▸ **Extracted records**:
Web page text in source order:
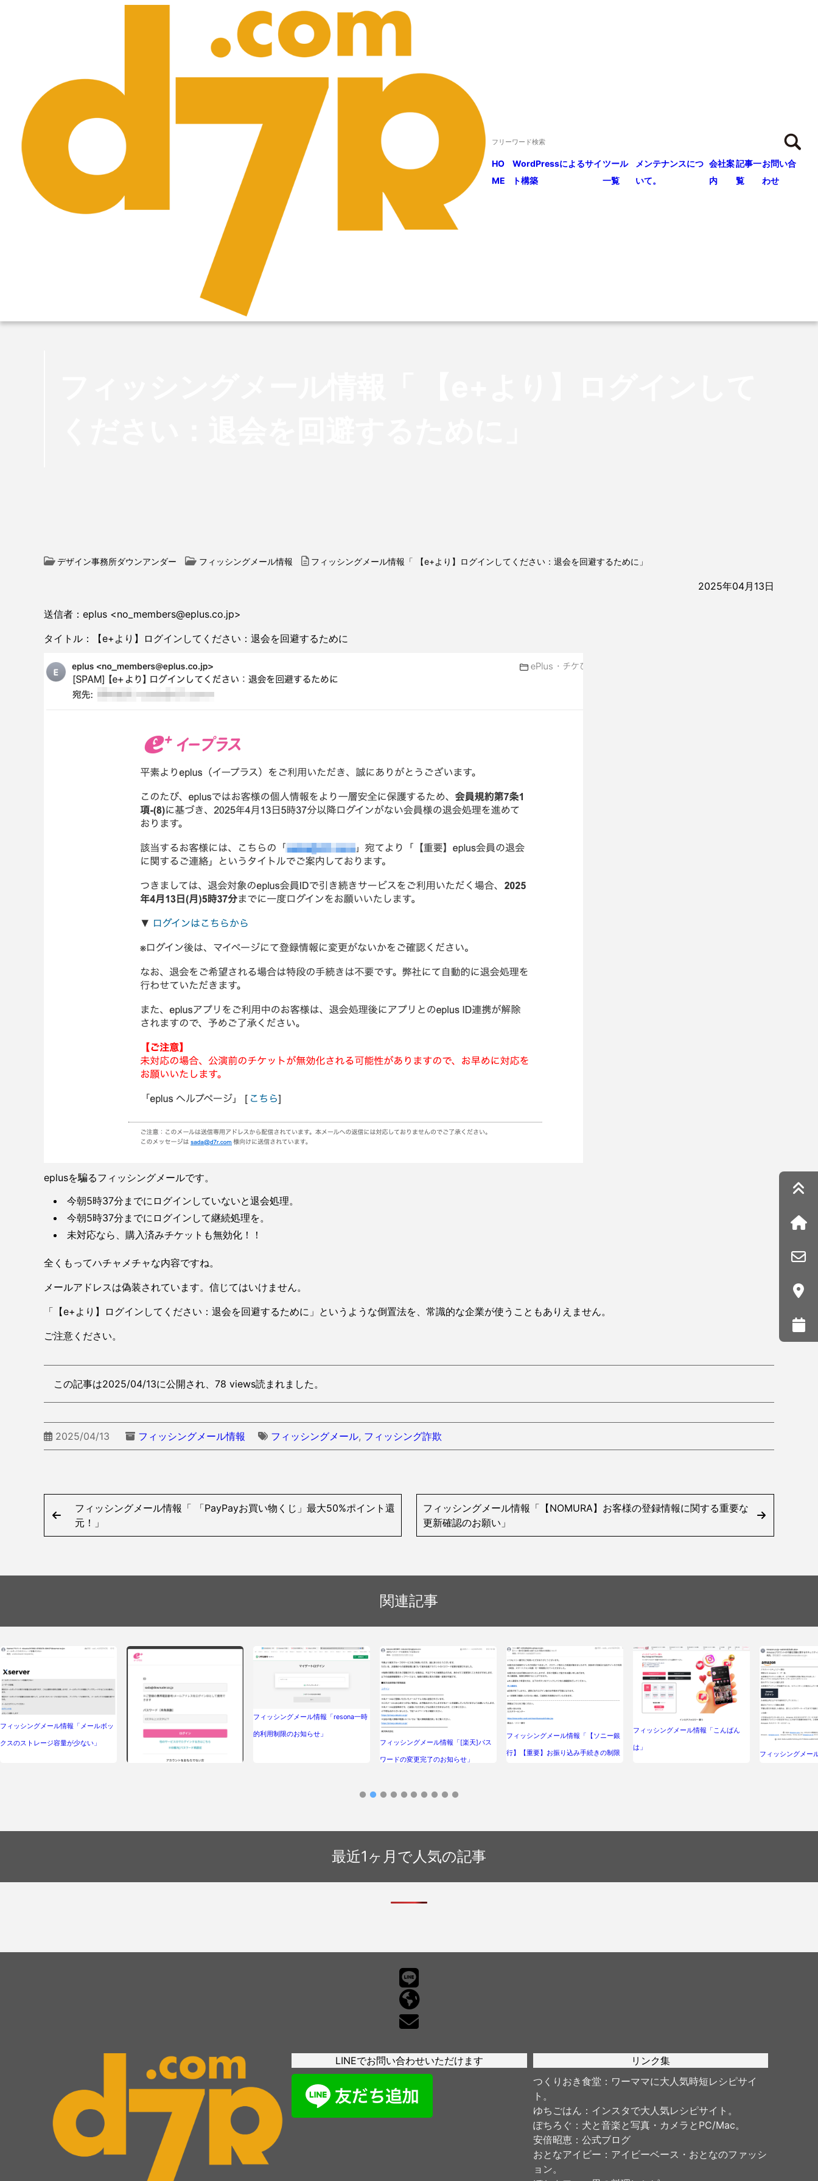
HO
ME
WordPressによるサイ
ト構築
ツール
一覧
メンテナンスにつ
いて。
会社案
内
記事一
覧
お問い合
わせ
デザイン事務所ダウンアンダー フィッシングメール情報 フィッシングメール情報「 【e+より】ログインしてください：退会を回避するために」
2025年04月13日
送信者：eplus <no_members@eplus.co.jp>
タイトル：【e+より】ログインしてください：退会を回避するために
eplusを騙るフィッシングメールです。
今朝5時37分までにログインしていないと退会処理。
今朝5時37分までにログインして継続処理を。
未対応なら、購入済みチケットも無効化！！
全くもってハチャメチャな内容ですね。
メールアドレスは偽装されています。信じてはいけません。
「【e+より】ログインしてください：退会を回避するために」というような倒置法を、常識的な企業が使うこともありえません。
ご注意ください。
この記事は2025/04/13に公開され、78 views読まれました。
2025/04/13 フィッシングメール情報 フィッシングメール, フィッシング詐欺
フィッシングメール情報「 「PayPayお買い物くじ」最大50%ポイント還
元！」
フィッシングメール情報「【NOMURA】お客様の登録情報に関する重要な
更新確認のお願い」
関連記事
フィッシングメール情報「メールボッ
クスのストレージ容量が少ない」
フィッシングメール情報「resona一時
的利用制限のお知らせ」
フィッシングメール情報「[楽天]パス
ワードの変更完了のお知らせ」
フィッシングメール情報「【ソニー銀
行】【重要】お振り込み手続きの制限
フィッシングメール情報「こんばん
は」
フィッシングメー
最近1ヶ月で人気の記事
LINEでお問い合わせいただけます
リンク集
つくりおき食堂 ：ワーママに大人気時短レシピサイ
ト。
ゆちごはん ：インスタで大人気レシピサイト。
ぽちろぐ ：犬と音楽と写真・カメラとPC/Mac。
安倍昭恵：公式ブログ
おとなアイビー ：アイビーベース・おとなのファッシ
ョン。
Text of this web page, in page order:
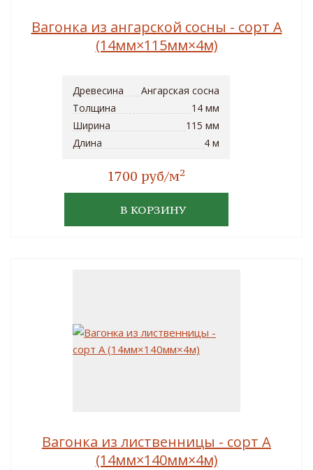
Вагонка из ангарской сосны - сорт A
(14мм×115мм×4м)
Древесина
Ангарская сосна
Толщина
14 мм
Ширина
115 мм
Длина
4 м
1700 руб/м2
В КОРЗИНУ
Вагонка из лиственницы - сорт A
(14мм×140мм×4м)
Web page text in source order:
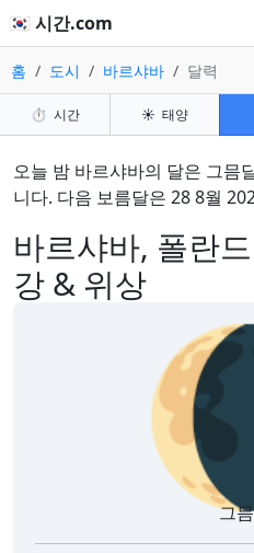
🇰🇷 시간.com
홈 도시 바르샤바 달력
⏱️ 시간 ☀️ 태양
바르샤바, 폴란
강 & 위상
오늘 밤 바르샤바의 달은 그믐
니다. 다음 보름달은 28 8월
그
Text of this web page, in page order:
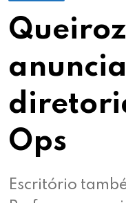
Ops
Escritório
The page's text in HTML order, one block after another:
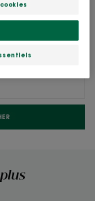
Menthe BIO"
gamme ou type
--
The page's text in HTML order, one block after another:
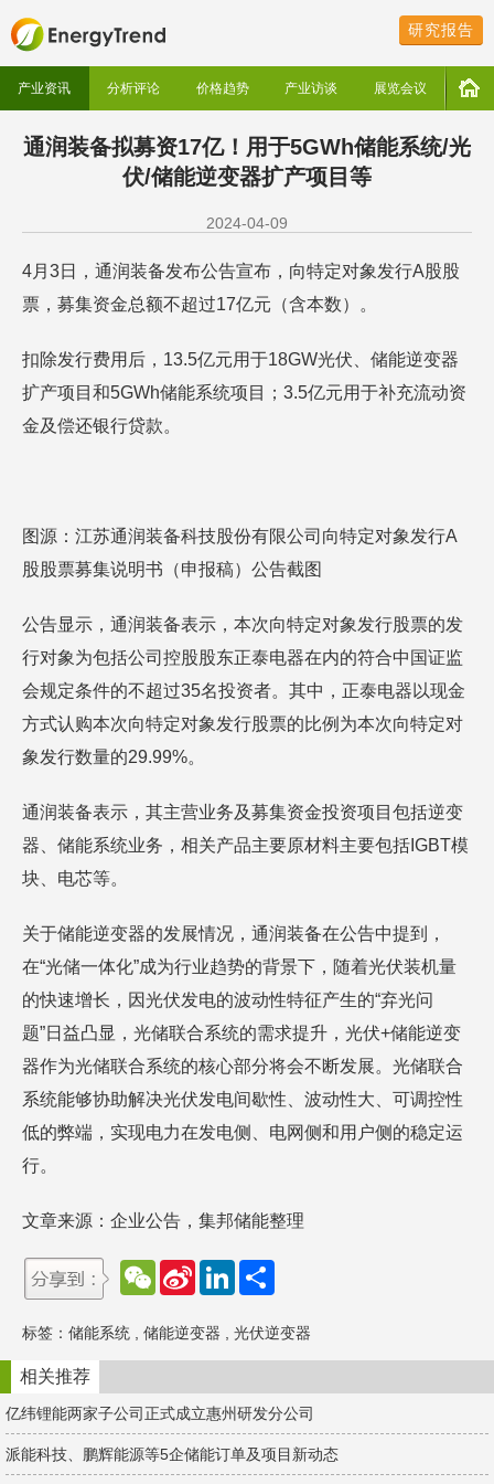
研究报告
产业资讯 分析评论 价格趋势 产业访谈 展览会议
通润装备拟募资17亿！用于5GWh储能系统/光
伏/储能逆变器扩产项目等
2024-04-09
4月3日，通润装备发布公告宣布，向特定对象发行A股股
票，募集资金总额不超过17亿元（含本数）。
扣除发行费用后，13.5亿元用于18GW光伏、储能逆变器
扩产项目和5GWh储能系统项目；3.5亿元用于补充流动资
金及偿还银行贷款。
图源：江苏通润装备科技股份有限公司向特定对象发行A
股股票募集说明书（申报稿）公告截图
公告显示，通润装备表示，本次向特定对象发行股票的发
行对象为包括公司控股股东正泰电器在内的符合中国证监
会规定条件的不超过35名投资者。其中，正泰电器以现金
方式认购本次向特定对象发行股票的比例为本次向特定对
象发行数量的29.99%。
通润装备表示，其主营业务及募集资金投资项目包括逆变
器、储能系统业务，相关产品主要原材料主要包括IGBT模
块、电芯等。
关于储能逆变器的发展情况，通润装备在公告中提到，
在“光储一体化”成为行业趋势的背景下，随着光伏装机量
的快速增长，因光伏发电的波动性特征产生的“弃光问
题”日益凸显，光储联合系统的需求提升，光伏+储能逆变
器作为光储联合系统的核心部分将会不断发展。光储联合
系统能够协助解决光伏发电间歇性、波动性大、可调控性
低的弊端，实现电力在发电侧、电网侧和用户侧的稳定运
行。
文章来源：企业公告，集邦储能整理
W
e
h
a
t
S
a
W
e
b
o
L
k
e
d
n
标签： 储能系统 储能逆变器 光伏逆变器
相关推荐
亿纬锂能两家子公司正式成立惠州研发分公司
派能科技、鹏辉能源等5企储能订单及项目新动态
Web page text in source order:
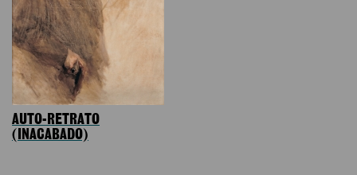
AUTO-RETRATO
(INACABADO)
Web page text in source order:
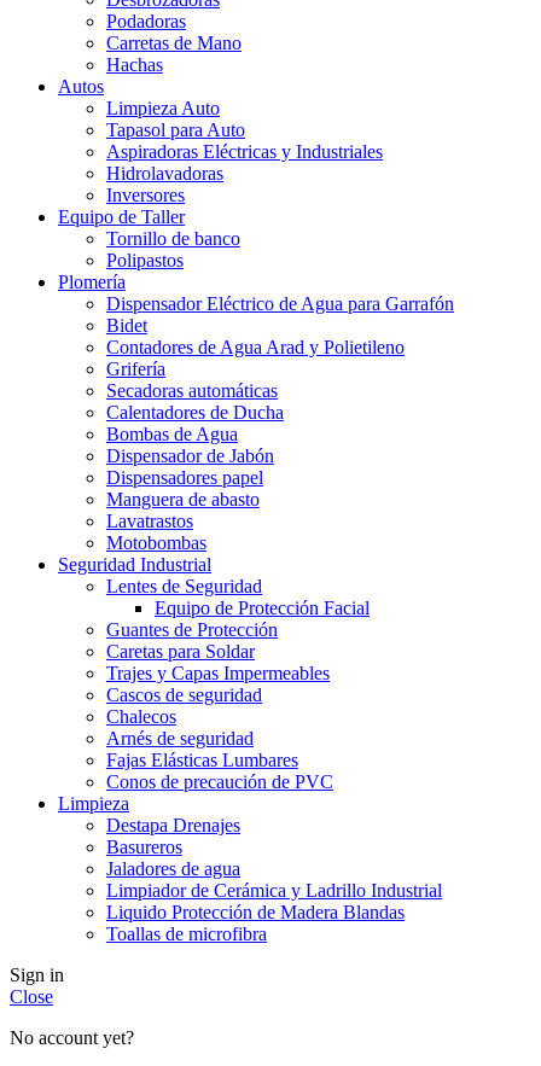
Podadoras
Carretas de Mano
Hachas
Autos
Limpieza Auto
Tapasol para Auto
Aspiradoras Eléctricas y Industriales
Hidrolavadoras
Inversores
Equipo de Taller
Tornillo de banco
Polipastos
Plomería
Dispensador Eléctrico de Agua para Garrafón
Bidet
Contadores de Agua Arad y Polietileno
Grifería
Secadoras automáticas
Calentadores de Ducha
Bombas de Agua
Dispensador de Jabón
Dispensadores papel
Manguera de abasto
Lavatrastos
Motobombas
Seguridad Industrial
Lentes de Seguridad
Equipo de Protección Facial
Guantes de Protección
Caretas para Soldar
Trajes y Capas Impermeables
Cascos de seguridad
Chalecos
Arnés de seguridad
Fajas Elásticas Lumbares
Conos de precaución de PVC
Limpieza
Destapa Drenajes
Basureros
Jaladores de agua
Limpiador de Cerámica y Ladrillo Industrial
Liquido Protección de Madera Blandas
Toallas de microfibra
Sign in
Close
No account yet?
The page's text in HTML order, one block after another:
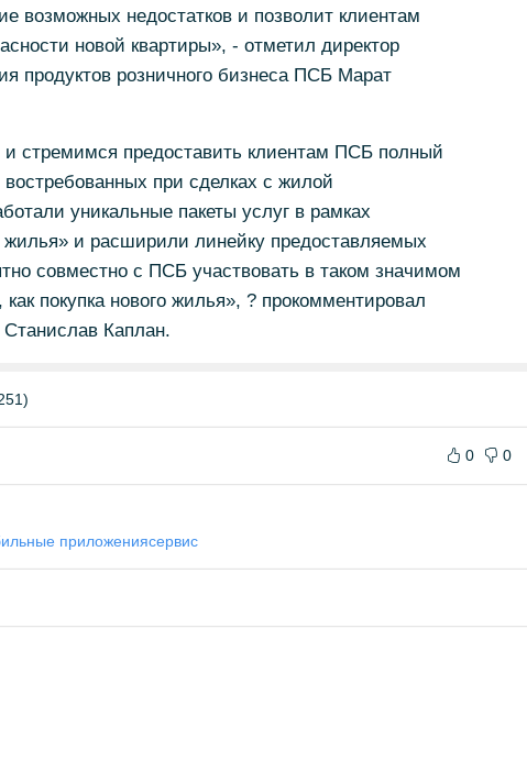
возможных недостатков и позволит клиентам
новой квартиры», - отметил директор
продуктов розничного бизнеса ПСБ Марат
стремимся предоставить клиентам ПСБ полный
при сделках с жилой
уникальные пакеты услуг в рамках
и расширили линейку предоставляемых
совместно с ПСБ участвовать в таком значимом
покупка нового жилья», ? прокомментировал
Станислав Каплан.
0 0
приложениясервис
...
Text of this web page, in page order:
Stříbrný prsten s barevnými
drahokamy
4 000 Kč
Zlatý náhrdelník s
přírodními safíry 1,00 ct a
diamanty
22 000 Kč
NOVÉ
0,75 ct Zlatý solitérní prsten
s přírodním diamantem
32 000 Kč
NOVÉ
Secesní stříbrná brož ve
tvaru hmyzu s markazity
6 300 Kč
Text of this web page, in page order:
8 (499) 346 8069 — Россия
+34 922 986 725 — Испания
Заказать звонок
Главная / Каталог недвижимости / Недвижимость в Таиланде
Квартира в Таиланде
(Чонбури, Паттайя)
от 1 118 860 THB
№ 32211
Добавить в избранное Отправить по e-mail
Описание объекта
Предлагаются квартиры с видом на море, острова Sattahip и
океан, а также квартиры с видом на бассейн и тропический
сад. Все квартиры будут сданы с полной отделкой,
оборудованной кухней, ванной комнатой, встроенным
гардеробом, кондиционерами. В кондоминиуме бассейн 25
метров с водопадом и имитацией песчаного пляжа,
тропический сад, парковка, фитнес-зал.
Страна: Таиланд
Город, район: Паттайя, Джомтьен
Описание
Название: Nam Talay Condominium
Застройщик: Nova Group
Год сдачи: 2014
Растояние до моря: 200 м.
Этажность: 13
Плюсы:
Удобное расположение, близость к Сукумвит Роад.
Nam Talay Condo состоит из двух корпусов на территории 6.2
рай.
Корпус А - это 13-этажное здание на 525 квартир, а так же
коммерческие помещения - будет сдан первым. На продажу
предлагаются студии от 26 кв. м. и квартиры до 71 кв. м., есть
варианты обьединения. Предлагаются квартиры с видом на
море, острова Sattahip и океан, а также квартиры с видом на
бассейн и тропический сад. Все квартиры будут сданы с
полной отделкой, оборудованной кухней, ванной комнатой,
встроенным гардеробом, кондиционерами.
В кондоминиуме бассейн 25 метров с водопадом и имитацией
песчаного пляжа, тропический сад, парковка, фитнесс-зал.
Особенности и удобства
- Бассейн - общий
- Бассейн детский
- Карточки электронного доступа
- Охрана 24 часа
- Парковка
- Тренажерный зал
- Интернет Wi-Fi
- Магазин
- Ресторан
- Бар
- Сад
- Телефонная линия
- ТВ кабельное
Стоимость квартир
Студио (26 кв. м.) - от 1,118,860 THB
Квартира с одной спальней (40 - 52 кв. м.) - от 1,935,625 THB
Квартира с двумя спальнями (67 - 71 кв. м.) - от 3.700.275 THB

▸ **TASK BRIEF**: In the data above, retype exactly and only the lines between the one holding "Этажность: 13" and the one holding "бассейн и тропический сад.", inclusive.

▸ **RESULT**:
Этажность: 13
Плюсы:
Удобное расположение, близость к Сукумвит Роад.
Nam Talay Condo состоит из двух корпусов на территории 6.2
рай.
Корпус А - это 13-этажное здание на 525 квартир, а так же
коммерческие помещения - будет сдан первым. На продажу
предлагаются студии от 26 кв. м. и квартиры до 71 кв. м., есть
варианты обьединения. Предлагаются квартиры с видом на
море, острова Sattahip и океан, а также квартиры с видом на
бассейн и тропический сад. Все квартиры будут сданы с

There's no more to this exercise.